Adding Dynamic Context Sensitive Help to the Writer object

As mentioned earlier, we've left room to add dynamic context-sensitive help to the Writer object. To do that, follow these steps:

  1. Add a new context-sensitive help topic to contexts.xml:

                <context id="libraryWriterId" title="Writer">
                  <description>This is context-sensitive help about the writer.
                    Without writers there would be no books.</description>
                  <topic href="../library.doc/topics/writers.html"
                    label="Writers"/>				
                    </context> 

  2. Add a new getContext call to the getContext method in LibraryHelpContextProvider:

                public IContext getContext(Object target) {
                          ISelection selection = editor.getSelection();
                          if (selection instanceof TreeSelection) {
                               Object element =((TreeSelection)selection).getFirstElement();
    			       if (element instanceof Book) {
                     		   return HelpSystem.getContext("library.libraryBookId");
    			       }
                             if (element instanceof Writer) {
                		   return HelpSystem.getContext("library.libraryWriterId");
                    	       }
    			    }
                }

  3. Add an import statement for com.ibm.library.Writer at the top of the file.

Now, run the sample again and select the Writer object (see Figure 6). The Dynamic Help view should respond to the selection of the Writer object.

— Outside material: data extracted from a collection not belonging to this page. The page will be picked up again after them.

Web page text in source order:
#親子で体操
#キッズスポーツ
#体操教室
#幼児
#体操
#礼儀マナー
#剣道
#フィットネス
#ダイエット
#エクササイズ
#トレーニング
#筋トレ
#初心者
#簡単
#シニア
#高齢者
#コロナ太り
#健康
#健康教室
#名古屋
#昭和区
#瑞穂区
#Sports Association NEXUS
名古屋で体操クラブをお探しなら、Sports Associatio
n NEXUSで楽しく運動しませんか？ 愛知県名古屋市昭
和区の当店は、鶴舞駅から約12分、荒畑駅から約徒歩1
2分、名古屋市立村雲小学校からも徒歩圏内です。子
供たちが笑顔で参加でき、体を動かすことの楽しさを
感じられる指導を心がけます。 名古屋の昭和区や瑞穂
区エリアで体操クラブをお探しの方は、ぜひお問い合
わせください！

Figure 6. Selecting a Writer in the Library Editor
Selecting a Writer in the Library Editor

Dynamic Search Results

Finally, as a bonus, let's direct our attention to the dynamic search results in the Dynamic Help portion of the Help view. Normally, the search parameters are simply the name of the view or editor and the name of the perspective, which are passed dynamically (and under the covers) to the Help system's search engine. To see for yourself, scroll the Help view to the bottom and click "More results..." The search parameters used appear in the Search expression text box.

While it's possible to improve search results by trying to modify help topics to take advantage of the search terms that are already being used, a better solution is to pass more specific search terms. The new ContextProvider class provides a method called getSearchExpression which allows us to do this. Since we've gone to the trouble of implementing our own custom context provider, we can use this method.

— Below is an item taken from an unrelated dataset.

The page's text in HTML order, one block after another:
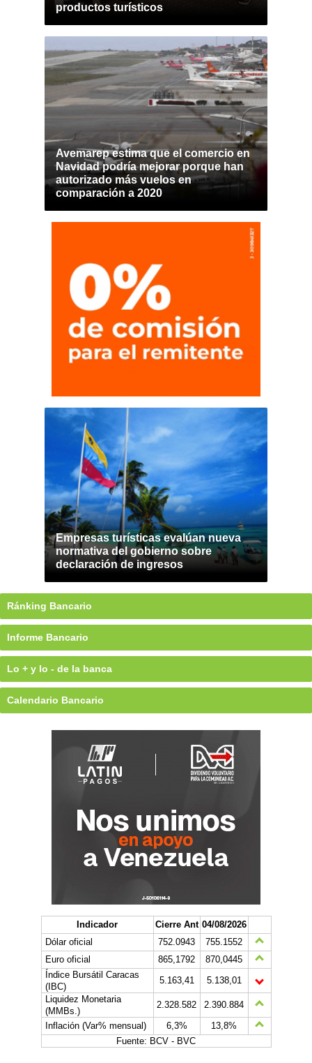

In the following method in LibraryHelpContextProvider, the search strings that are passed to the search engine are determined by the object selected. If the book element is selected, the string "library" and "book" are the search parameters. Otherwise, the default search parameter is "library".


	//Here is where dynamic search string values are added
	public String getSearchExpression(Object target) {
		ISelection selection = editor.getSelection();
		if (selection instanceof TreeSelection) {
			Object element = ((TreeSelection)selection).getFirstElement();
			if (element instanceof Book) {
				// return a search string 
				return "\"library\" + \"book\"";
			}
		}
		return "library";
	}

Note that although the search terms are hard-coded into the Java file here, these search expressions can be string-separated for translation purposes, in the same way that any string is externalized.

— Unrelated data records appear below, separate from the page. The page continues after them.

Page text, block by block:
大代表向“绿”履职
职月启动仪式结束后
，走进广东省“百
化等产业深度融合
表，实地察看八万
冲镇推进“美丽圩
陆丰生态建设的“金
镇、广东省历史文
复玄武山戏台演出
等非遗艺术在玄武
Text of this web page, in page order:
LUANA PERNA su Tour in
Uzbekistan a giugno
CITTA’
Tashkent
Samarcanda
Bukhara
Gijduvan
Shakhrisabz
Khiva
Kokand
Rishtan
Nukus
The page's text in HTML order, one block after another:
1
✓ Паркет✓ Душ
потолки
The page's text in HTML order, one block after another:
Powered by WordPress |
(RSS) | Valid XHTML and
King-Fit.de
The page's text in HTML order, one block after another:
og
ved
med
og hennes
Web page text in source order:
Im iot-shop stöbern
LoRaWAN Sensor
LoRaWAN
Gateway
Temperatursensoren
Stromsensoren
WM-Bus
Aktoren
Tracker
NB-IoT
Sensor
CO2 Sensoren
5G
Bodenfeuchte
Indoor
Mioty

As you run the Eclipse application with these changes, remember to click "More results..." at the bottom of the Dynamic Help view so that you can see what search strings are being used.

Summary

Development environments evolve at a very rapid pace. As soon as a user learns one tool, a new tool arrives and the learing process starts again. As a tool developer, you can help your users by taking advantage of Eclipse's context-sensitive help and Dynamic Assistance framework. Doing so helps ensure that your users can quickly find information about how to be most effective, which will increase their satisfaction with your tools.